**ACTIVITY**:
A verbatim copy of all the data is required; the pictures should not appear in it.

**RECORDS FOR THIS EXERCISE**:

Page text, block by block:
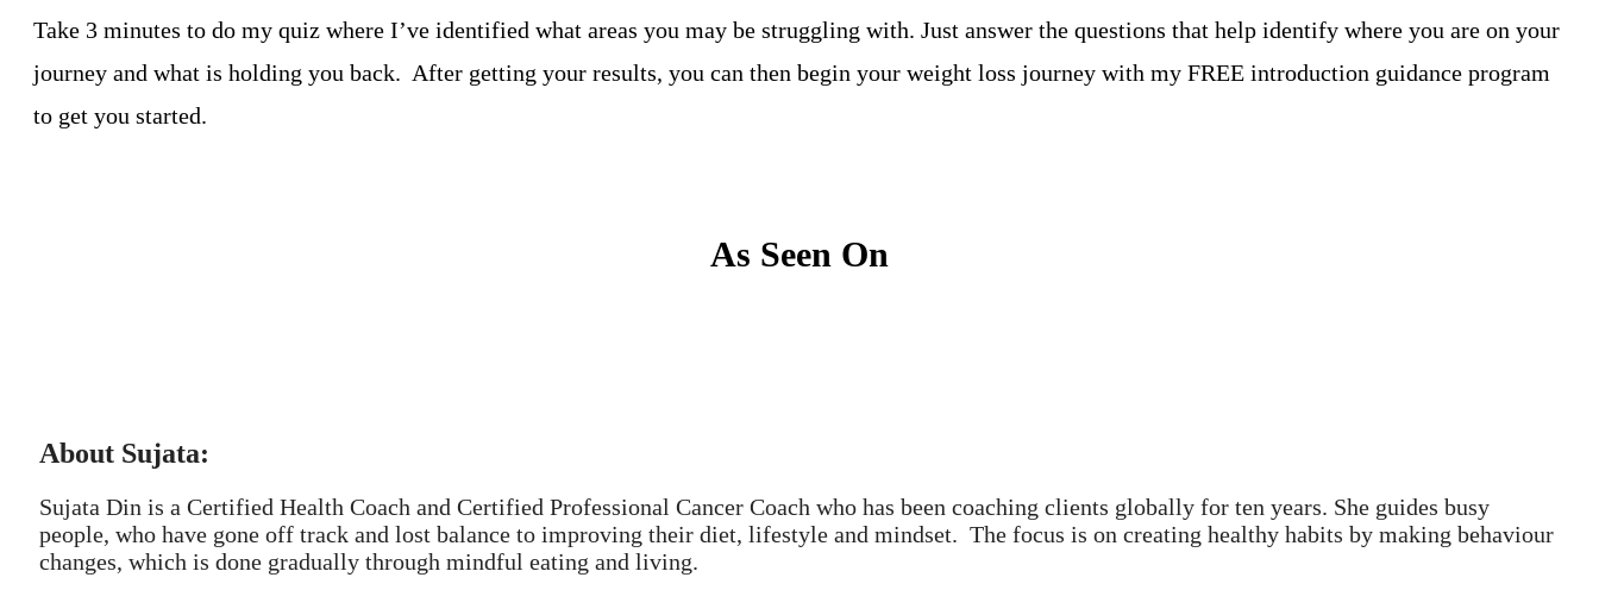
Take 3 minutes to do my quiz where I’ve identified what areas you may be struggling with. Just answer the questions that help identify where you are on your
journey and what is holding you back. After getting your results, you can then begin your weight loss journey with my FREE introduction guidance program
to get you started.
As Seen On
About Sujata:
Sujata Din is a Certified Health Coach and Certified Professional Cancer Coach who has been coaching clients globally for ten years. She guides busy
people, who have gone off track and lost balance to improving their diet, lifestyle and mindset. The focus is on creating healthy habits by making behaviour
changes, which is done gradually through mindful eating and living.

**PROBLEM SOLUTION**:
Page text, block by block:
Take 3 minutes to do my quiz where I’ve identified what areas you may be struggling with. Just answer the questions that help identify where you are on your
journey and what is holding you back. After getting your results, you can then begin your weight loss journey with my FREE introduction guidance program
to get you started.
As Seen On
About Sujata:
Sujata Din is a Certified Health Coach and Certified Professional Cancer Coach who has been coaching clients globally for ten years. She guides busy
people, who have gone off track and lost balance to improving their diet, lifestyle and mindset. The focus is on creating healthy habits by making behaviour
changes, which is done gradually through mindful eating and living.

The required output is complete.